1. We process data to enable contact with the Controller – to submit an inquiry, provide a response, and conduct further correspondence.

2. The legal basis for processing personal data is Article 6(1)(f) of the GDPR, i.e., the legitimate interest of the controller, which the controller considers to be the achievement of the aforementioned processing purpose and the enabling of contacting the data subject to present service offers, send information about webinars, training, and provide other information that the controller deems interesting and useful for the data subject.

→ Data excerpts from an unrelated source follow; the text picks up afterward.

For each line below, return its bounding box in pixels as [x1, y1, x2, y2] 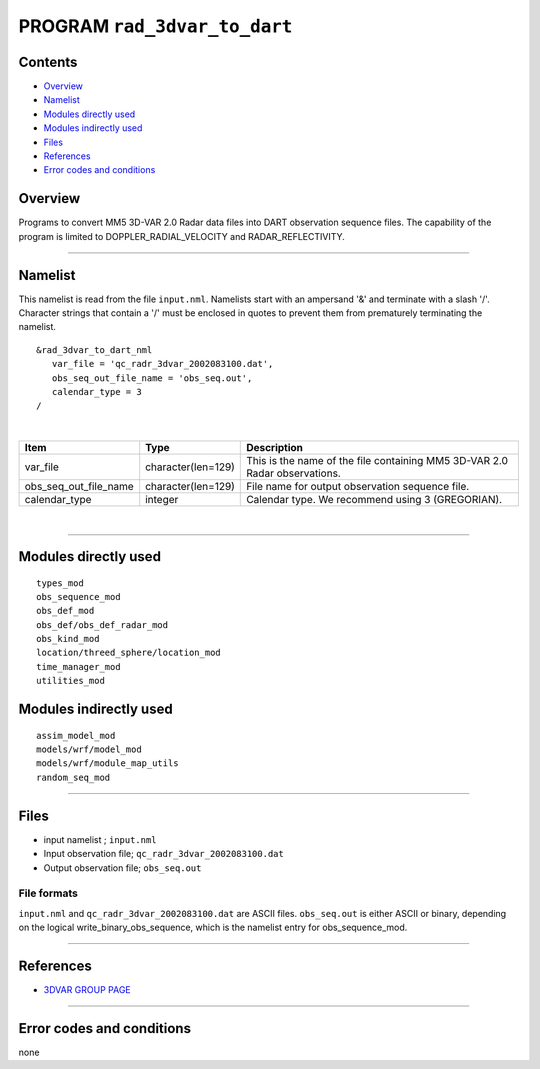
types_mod [36, 577, 84, 589]
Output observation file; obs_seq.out [43, 861, 202, 874]
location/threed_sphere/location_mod [36, 647, 222, 659]
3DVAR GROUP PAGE [43, 983, 131, 995]
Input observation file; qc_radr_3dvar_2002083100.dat [43, 848, 284, 860]
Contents [18, 53, 78, 70]
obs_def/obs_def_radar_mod [36, 619, 169, 630]
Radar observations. [246, 466, 342, 480]
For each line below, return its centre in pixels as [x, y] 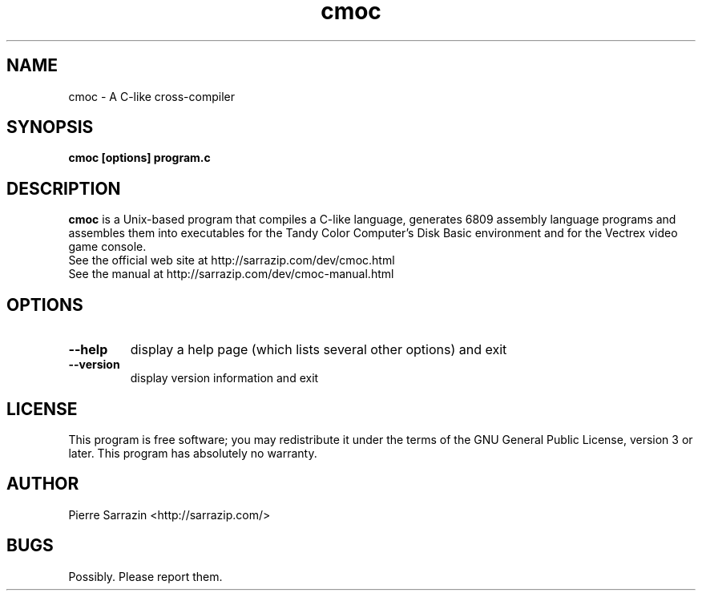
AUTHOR [43, 484]
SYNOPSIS [50, 127]
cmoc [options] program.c [139, 158]
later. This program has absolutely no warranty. [193, 453]
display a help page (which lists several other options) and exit [319, 350]
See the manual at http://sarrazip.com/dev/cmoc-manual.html [231, 274]
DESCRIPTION [64, 188]
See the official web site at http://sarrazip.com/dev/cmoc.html [232, 260]
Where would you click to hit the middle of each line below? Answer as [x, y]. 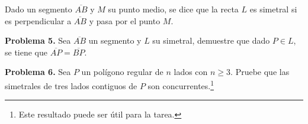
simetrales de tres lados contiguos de [71, 85]
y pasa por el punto [125, 20]
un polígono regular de [122, 72]
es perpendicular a [38, 20]
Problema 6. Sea [38, 72]
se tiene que [26, 52]
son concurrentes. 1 [181, 84]
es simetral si [273, 9]
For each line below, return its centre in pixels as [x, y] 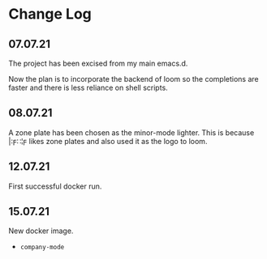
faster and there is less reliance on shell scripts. [88, 87]
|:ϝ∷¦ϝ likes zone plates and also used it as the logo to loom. [108, 141]
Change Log [50, 14]
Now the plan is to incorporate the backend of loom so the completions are [133, 79]
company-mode [42, 248]
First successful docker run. [55, 186]
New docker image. [41, 231]
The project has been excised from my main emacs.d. [98, 63]
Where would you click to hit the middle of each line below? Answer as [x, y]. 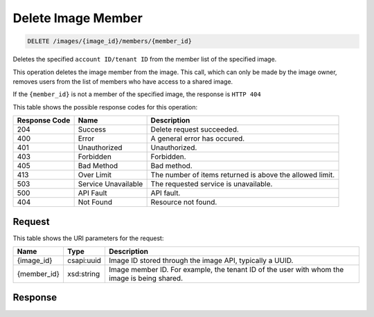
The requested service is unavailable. [212, 184]
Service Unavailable [110, 184]
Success [92, 129]
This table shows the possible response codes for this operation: [105, 107]
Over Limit [95, 175]
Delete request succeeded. [195, 129]
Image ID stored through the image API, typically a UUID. [201, 260]
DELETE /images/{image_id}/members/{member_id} [109, 41]
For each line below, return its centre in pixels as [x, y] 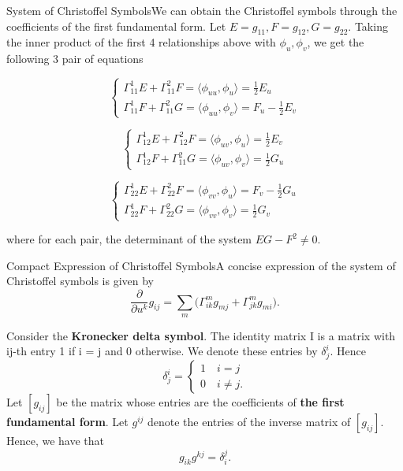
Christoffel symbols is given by [80, 281]
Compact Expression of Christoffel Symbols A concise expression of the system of [201, 265]
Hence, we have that [56, 441]
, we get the [336, 42]
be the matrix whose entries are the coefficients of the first [200, 402]
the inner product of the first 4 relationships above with [141, 42]
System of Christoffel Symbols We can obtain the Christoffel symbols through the [202, 10]
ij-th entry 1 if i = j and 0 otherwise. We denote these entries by [162, 351]
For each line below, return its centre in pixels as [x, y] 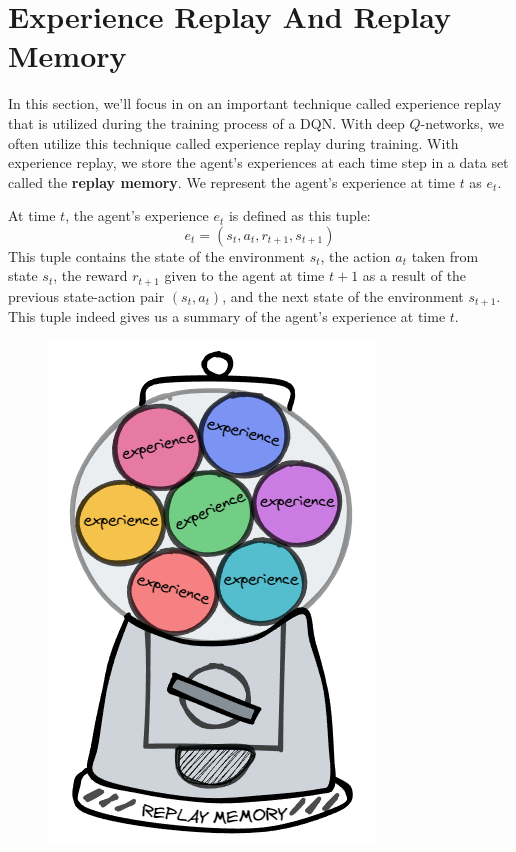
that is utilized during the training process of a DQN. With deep [206, 122]
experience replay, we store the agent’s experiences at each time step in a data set [258, 162]
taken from [445, 255]
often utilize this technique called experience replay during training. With [233, 142]
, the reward [90, 275]
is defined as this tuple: [299, 215]
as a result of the [414, 275]
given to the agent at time [244, 275]
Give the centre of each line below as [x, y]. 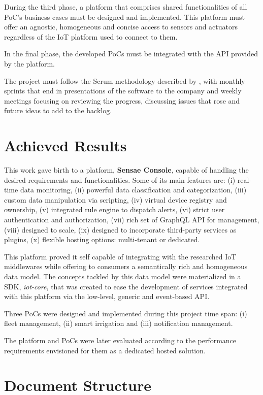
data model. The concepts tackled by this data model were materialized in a [123, 276]
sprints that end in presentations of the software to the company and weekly [123, 91]
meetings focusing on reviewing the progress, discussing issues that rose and [122, 100]
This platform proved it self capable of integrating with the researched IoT [120, 256]
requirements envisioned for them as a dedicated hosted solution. [105, 350]
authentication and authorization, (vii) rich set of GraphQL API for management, [132, 220]
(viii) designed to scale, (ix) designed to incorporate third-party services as [120, 229]
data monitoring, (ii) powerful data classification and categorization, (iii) [133, 190]
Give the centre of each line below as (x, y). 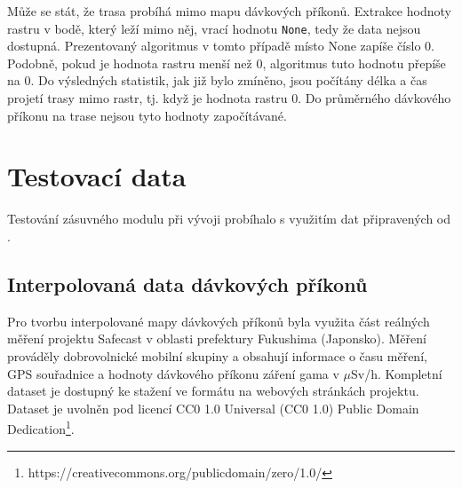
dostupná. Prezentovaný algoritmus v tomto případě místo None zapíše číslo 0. (221, 46)
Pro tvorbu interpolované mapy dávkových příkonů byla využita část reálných (219, 321)
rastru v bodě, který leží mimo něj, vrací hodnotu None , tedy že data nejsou (214, 28)
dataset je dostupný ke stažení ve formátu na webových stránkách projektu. (213, 391)
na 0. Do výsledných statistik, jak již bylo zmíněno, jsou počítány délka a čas (217, 80)
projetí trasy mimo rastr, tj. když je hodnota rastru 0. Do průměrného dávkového (229, 98)
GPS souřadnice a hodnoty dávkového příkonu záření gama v (173, 373)
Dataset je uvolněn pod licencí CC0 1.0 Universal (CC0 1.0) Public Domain (213, 408)
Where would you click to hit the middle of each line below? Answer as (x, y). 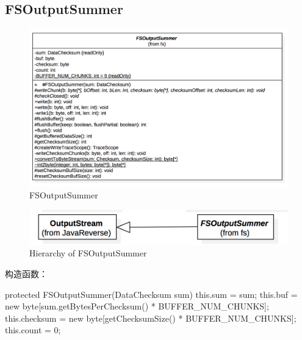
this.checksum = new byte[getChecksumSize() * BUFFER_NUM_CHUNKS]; (151, 318)
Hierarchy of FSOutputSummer (88, 253)
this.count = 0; (33, 330)
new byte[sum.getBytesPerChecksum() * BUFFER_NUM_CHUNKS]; (137, 306)
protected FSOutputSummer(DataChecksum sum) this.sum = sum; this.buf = (151, 294)
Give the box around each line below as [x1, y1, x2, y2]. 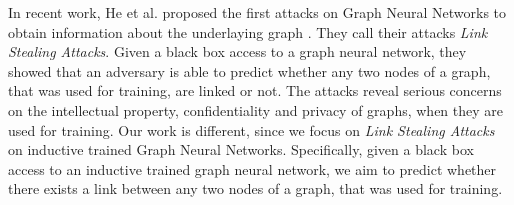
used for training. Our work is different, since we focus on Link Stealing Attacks [8, 119, 495, 140]
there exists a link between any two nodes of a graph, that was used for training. [8, 178, 503, 199]
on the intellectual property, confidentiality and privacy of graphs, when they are [8, 99, 503, 120]
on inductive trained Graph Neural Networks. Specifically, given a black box [8, 139, 474, 160]
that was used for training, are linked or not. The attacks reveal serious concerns [8, 80, 502, 101]
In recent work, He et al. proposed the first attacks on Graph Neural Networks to [8, 2, 507, 22]
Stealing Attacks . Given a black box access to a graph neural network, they [8, 41, 467, 62]
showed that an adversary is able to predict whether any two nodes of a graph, [8, 60, 491, 81]
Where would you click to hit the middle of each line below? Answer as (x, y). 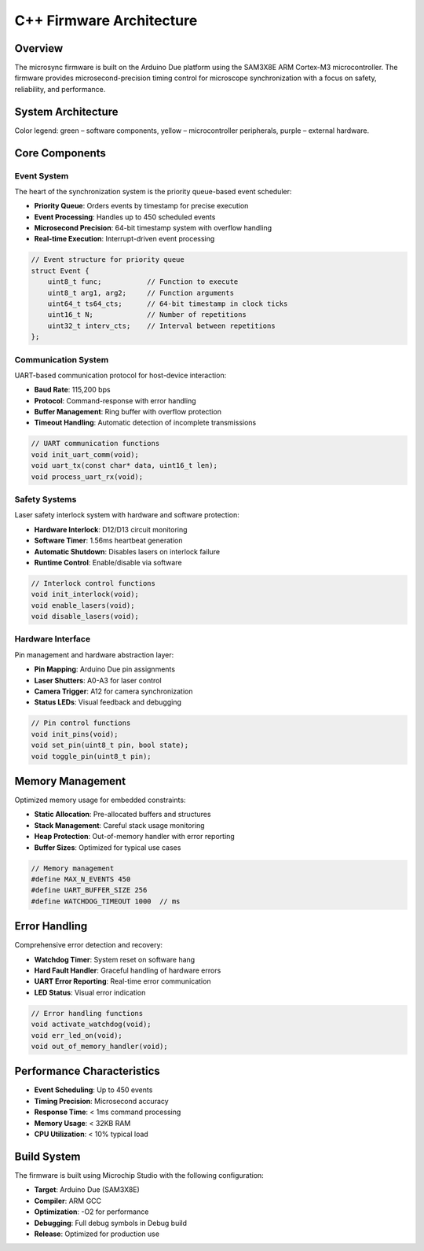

3. Data will be stored until the processing purpose is fulfilled or potential claims expire, or until the data subject effectively objects to such processing by the Controller.

4. Providing personal data is voluntary, but necessary to contact/correspond with the Controller.

III. Marketing Information

1. In connection with training activities conducted by the Controller, participation in and/or leading of events by the Controller’s employees, cooperation, networking, and the exchange of experience,, the Controller acquires personal data, which it then processes for marketing purposes – sending information about events, offers, and services that might be of interest to the data subject.

2. As a rule, the source of data is the data subject (via email contact, phone contact, or the contact form). However, it may happen that the Controller obtains personal data from another source e.g., employees, company promotional materials, websites, social media, during contract negotiations. For contact purposes, the Controller always uses business contact details.

3. The legal basis for processing is Article 6(1)(f) of the GDPR – i.e., the legitimate interest, which is the achievement of the processing purpose.

4. Data will be stored until the processing purpose is fulfilled or until the data subject effectively objects to such processing by the Controller.

This Privacy Policy is effective from the date of its publication: 13.03.2026. Any amendments to this document will be published at https://rockawork.com/en/privacy-policy/ and will take effect upon publication.

The Service may contain links to third-party websites. The Service Owner does not control these sites and is therefore not responsible for the practices of third parties regarding the confidentiality and security of personal data processed through these sites.